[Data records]

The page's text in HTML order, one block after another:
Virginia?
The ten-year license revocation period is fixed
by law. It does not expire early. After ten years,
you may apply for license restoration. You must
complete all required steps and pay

▸ WHAT TO PRODUCE
Repeat the data exactly. Omit nothing.

▸ ANSWER TO THIS PROBLEM
The page's text in HTML order, one block after another:
Virginia?
The ten-year license revocation period is fixed
by law. It does not expire early. After ten years,
you may apply for license restoration. You must
complete all required steps and pay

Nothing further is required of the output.